Output the full listing below exactly as it reads, and skip anything that is a picture.

Segment Open

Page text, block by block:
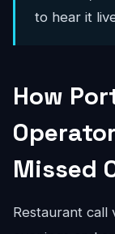
to hear it
How
Missed
Restaurant call
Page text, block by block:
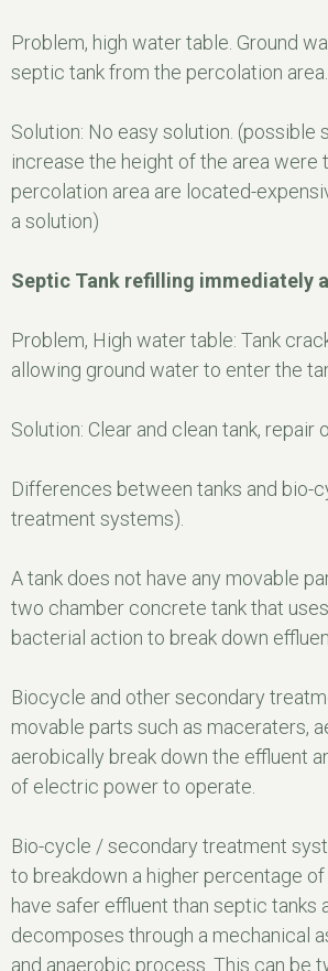
Problem, high water table. Ground
septic tank from the percolation area.
Solution: No easy solution. (possible
increase the height of the area were
percolation area are located-
a solution)
Septic Tank refilling immediately
Problem, High water table: Tank
allowing ground water to enter the
Solution: Clear and clean tank, repair
Differences between tanks and bio-
treatment systems).
A tank does not have any movable
two chamber concrete tank that
bacterial action to break down
Biocycle and other secondary
movable parts such as maceraters,
aerobically break down the effluent
of electric power to operate.
Bio-cycle / secondary treatment
to breakdown a higher percentage
have safer effluent than septic tanks
decomposes through a mechanical
and anaerobic process. This can be
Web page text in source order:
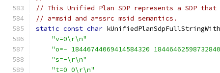
// This Unified Plan SDP represents a SDP
// a=msid and a=ssrc msid semantics.
static const char
"v=0\r\n"
"o=- 18446744069414584320
"s=-\r\n"
"t=0 0\r\n"
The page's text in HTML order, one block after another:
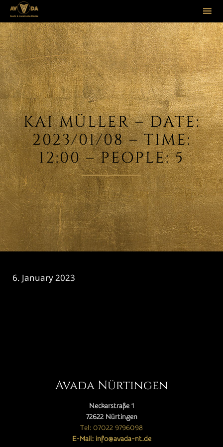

Segment Closed

Answer to this problem ->
Page text, block by block:
to hear it
How
Missed
Restaurant call
Page text, block by block:
Problem, high water table. Ground
septic tank from the percolation area.
Solution: No easy solution. (possible
increase the height of the area were
percolation area are located-
a solution)
Septic Tank refilling immediately
Problem, High water table: Tank
allowing ground water to enter the
Solution: Clear and clean tank, repair
Differences between tanks and bio-
treatment systems).
A tank does not have any movable
two chamber concrete tank that
bacterial action to break down
Biocycle and other secondary
movable parts such as maceraters,
aerobically break down the effluent
of electric power to operate.
Bio-cycle / secondary treatment
to breakdown a higher percentage
have safer effluent than septic tanks
decomposes through a mechanical
and anaerobic process. This can be
Web page text in source order:
// This Unified Plan SDP represents a SDP
// a=msid and a=ssrc msid semantics.
static const char
"v=0\r\n"
"o=- 18446744069414584320
"s=-\r\n"
"t=0 0\r\n"
The page's text in HTML order, one block after another:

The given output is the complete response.